Your suggestion will definitely work. However, as I am checking NOT having "Global memory object" and it will cover the hasUnmodeledSideEffects and other conditions you mentioned. Personally, I want to check that, LXSD SU didn't have memory dependency with others, not just the sideeffects flag.

jsji added inline comments.Oct 28 2019, 7:58 PM
llvm/test/CodeGen/PowerPC/mi-scheduling.ll
36 ↗(On Diff #225814)

Fair enough, but in that case, you shouldn't call the function: sideeffects, and the comments should be updated to reflect your test points.

Also this IR can be further reduced to include ONLY LXSD and fewer fadd, store is unnecessary.

And what is more, we should add more testing for other affected op? Eg: opcode with match patterns like 'LXSIBZX'? Make sure nothing changed?

hfinkel added inline comments.Oct 28 2019, 8:43 PM
llvm/test/CodeGen/PowerPC/mi-scheduling.ll
36 ↗(On Diff #225814)

It's probably best if we just add a utility that dumps all of the instruction properties, and then we can directly test the output of that utility. I'd certainly welcome some follow-up patch which did that.

steven.zhang marked 2 inline comments as done.Oct 28 2019, 10:09 PM
steven.zhang added inline comments.
llvm/test/CodeGen/PowerPC/mi-scheduling.ll
36 ↗(On Diff #225814)

This is a good idea to verify the instruction properties as it is really needed. However, need some effort. I will create a follow up issue for this. Thank you.

36 ↗(On Diff #225814)

re jsji: Good point. I will update the comments, rename the function name, and remove the store. For other opcode, I think, we need some follow up as hfinkel said to verify them together.

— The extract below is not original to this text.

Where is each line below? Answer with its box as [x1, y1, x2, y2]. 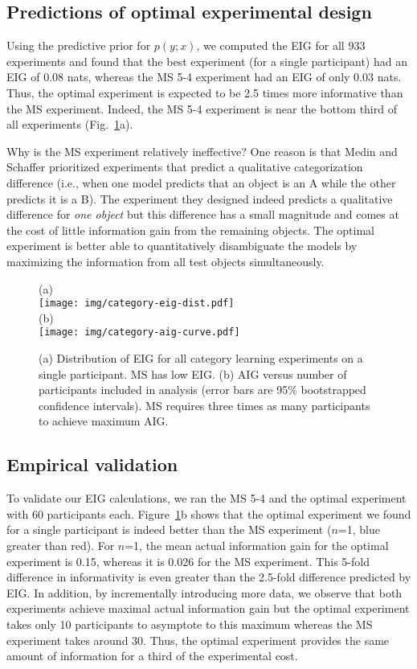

Update the test and move it into the scheduling-mem-dependency.ll. And update the test in scheduling-mem-dependency.ll. to make it more robust together with this patch, as it was added by me before ...

jsji added inline comments.Oct 29 2019, 8:53 AM
llvm/test/CodeGen/PowerPC/mi-scheduling.ll
36 ↗(On Diff #225814)

It's probably best if we just add a utility that dumps all of the instruction properties, and then we can directly test the output of that utility. I'd certainly welcome some follow-up patch which did that.

Yes, good idea for such utility, we should be able to catch quite some hidden bugs with it.

hfinkel added inline comments.Oct 29 2019, 9:40 AM
llvm/test/CodeGen/PowerPC/mi-scheduling.ll
36 ↗(On Diff #225814)

Yes, good idea for such utility, we should be able to catch quite some hidden bugs with it.

Exactly; I used to do this every once in a while my manually searching through the TableGen-generated files; I suppose that we might be able to do this by literally running TableGen and matching the output, but a separate utility might be better from a build-process-management standpoint and because it won't require rerunning TableGen (which could be slow in Debug mode).

This revision was automatically updated to reflect the committed changes.